In Hamburg gibt es sowohl öffentliche als auch private Kliniken und Zentren, die Unterstützung anbieten. Zu den bekanntesten Einrichtungen gehören:
- „CuraMed“: Eine Privatklinik für Notfallmedizin, die sich auf verschiedene Bereiche der psychosomatischen Medizin spezialisiert hat. Die Behandlung von Alkohol- und Drogenabhängigkeit ist eines der gefragtesten Angebote der Klinik. Die Fachkräfte verfolgen einen ganzheitlichen Ansatz und helfen auch bei psychischen und seelischen Störungen, die oft die Ursache für Abhängigkeiten sind. Ziel ist es, nicht nur die Abhängigkeit zu überwinden, sondern auch Rückfälle zu verhindern.
- „Schön Klinik“: Diese Klinik bietet umfassende Unterstützung für Patienten mit Abhängigkeiten. Manche Patienten besuchen regelmäßig die Spezialisten, andere bleiben für die gesamte Therapiedauer in der Klinik, die oft mehrere Monate dauert. Die Klinik verfügt über eine Entzugsstation, führt physiologische und psychopathologische Untersuchungen sowie Labordiagnostik durch und erstellt darauf aufbauend einen individuellen Therapieplan.
- „Nord-Ochsenzoll“: Ein psychiatrisches und psychotherapeutisches Zentrum, das besonders bei Prominenten beliebt ist. Die Einrichtung garantiert absolute Anonymität, sodass sich die Patienten sicher fühlen können. Hier arbeiten erfahrene Ärzte wie Suchtmediziner und Psychotherapeuten, und es wird modernstes Equipment eingesetzt. Der hervorragende Service und die Möglichkeit, Kontakt zu Angehörigen zu halten, machen den Aufenthalt angenehm.

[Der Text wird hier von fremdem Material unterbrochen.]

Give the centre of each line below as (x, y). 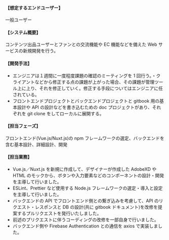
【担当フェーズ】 (23, 126)
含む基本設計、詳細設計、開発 (36, 145)
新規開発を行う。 (40, 51)
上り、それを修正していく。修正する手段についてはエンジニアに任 (95, 88)
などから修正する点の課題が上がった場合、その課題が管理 (95, 82)
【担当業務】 (18, 157)
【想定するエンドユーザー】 (34, 8)
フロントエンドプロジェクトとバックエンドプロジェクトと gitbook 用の (86, 101)
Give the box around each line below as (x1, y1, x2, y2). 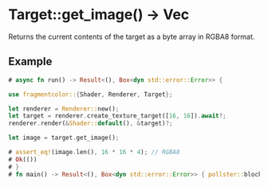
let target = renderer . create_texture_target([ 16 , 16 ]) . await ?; (8, 112, 227, 120)
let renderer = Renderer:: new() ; (8, 105, 120, 113)
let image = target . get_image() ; (8, 134, 120, 142)
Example (8, 55, 53, 68)
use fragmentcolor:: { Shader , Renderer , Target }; (8, 90, 173, 99)
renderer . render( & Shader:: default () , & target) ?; (8, 119, 173, 128)
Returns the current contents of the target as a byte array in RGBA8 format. (8, 32, 255, 41)
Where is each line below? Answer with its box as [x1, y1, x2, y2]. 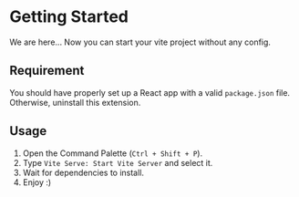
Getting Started [9, 6, 129, 27]
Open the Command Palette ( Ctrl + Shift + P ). [22, 148, 203, 159]
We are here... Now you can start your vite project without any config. [9, 36, 272, 47]
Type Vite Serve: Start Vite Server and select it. [22, 157, 213, 168]
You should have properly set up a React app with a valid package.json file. [9, 87, 290, 98]
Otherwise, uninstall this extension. [9, 97, 141, 108]
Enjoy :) [22, 176, 52, 188]
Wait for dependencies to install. [22, 167, 144, 178]
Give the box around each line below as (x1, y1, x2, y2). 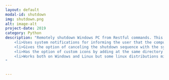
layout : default (5, 7, 39, 12)
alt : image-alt (5, 21, 37, 26)
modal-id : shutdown (5, 12, 46, 17)
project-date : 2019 (5, 26, 46, 31)
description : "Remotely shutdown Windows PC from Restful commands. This (5, 35, 163, 40)
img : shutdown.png (5, 16, 44, 21)
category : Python (5, 30, 42, 35)
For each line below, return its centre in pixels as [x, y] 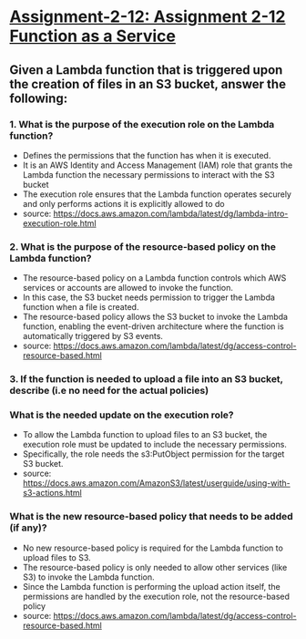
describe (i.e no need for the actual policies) [109, 391]
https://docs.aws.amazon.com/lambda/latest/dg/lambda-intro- [171, 213]
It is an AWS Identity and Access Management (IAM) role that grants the [158, 165]
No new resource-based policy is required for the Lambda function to [153, 548]
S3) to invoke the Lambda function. [88, 577]
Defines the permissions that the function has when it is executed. [147, 155]
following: [39, 98]
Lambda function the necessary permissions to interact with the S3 [148, 174]
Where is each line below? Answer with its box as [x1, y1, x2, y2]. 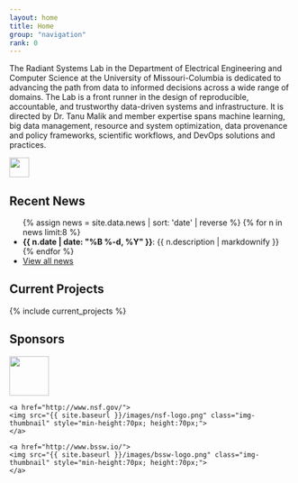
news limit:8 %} [22, 227, 81, 238]
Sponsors [9, 332, 65, 347]
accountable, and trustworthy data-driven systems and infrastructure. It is [9, 101, 284, 113]
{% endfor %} [22, 246, 75, 257]
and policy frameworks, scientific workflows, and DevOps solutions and [9, 130, 275, 141]
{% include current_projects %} [9, 305, 127, 316]
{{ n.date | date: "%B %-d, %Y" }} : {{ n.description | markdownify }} [22, 236, 279, 248]
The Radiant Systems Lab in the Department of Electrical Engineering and [9, 63, 282, 74]
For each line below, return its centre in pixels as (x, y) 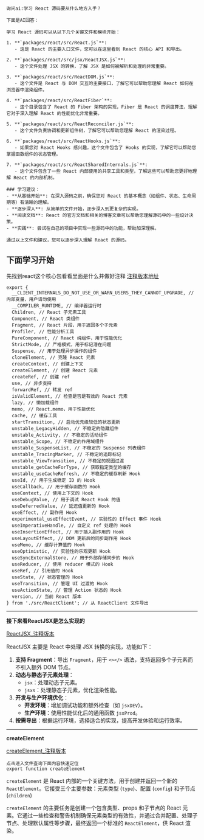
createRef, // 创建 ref (41, 377)
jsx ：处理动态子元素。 (52, 682)
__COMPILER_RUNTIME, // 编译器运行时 (57, 306)
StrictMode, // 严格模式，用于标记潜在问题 (62, 344)
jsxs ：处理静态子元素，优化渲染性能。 (72, 690)
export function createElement (46, 769)
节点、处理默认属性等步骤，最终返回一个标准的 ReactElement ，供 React (95, 823)
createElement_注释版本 (36, 751)

Psychologen und Psychotherapeuten, die Hilfe anbieten

In einigen Fällen reicht es aus, einen Psychologen oder Psychotherapeuten aufzusuchen – insbesondere bei leichten Formen der Abhängigkeit. In Hamburg bieten unter anderem folgende Experten Unterstützung an:
- Carla Lärke: Eine erfahrene Psychologin, die moderne Methoden in ihrer Arbeit einsetzt. Sie steht stets auf der Seite ihrer Patienten und unterstützt sie dabei, ihre Probleme zu bewältigen.

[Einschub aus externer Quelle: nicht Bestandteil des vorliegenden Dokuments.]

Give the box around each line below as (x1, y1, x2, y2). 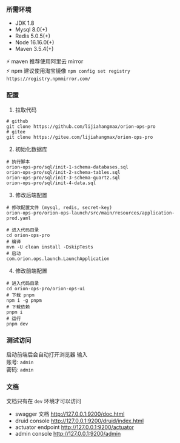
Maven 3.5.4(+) (15, 45, 54, 53)
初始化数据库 (15, 145, 47, 153)
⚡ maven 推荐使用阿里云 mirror (6, 58, 84, 65)
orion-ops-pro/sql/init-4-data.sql (6, 180, 96, 186)
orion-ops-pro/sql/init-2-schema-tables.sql (6, 169, 121, 175)
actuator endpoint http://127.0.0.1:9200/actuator (15, 424, 135, 431)
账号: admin (6, 358, 34, 365)
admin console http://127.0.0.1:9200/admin (15, 430, 121, 438)
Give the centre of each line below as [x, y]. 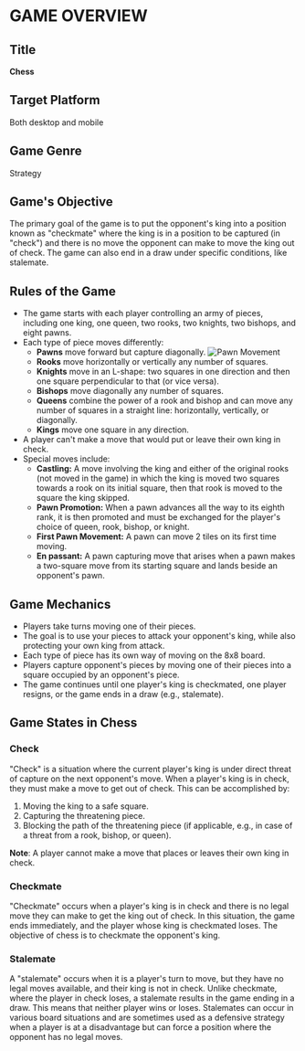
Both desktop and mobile [57, 122]
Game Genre [46, 151]
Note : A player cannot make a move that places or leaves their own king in [149, 853]
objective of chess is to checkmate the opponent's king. [115, 935]
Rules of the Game [63, 291]
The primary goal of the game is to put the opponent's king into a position [148, 224]
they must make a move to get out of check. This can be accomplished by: [150, 788]
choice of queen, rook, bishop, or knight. [113, 527]
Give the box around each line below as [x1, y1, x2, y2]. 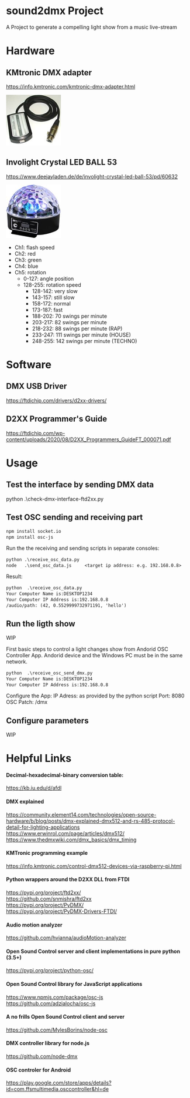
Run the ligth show [6, 619, 75, 629]
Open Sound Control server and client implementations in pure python [6, 948, 180, 955]
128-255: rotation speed [23, 281, 81, 288]
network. [6, 658, 28, 665]
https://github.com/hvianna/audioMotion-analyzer [6, 934, 127, 941]
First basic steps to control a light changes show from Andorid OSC [6, 646, 168, 653]
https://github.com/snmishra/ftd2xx [6, 895, 92, 902]
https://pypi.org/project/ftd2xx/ [6, 889, 81, 896]
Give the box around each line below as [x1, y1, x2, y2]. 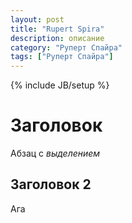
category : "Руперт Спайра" [10, 42, 123, 53]
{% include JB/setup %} [10, 79, 110, 91]
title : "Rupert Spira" [10, 24, 105, 34]
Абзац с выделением [10, 147, 101, 160]
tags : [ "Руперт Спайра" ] [10, 52, 114, 62]
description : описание [10, 33, 105, 43]
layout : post [10, 14, 65, 25]
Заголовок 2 [10, 176, 92, 193]
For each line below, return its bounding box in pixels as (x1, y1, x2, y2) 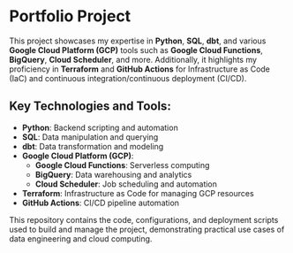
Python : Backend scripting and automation (21, 122, 178, 133)
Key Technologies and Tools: (9, 99, 172, 114)
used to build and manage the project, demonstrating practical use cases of (9, 224, 285, 234)
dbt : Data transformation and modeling (21, 141, 164, 151)
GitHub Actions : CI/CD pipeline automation (21, 197, 179, 208)
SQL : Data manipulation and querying (21, 131, 159, 142)
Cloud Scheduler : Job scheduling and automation (34, 179, 218, 189)
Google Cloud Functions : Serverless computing (34, 159, 210, 170)

- Manuela Rothe: Expertin für psychosomatische Medizin und Psychotherapie. Sie bietet Sitzungen sowohl vor Ort als auch online an und ist eine verlässliche Unterstützung in schwierigen Zeiten.
Ulrich Weber: Er wendet verschiedene Therapiemethoden an, darunter kognitive Verhaltenstherapie, Gesprächspsychotherapie und Hypnotherapie. Weber baut vertrauensvolle Beziehungen zu seinen Patienten auf und entwickelt individuelle Therapiepläne. Zusätzlich zu Einzelsitzungen organisiert er auch Gruppentherapien.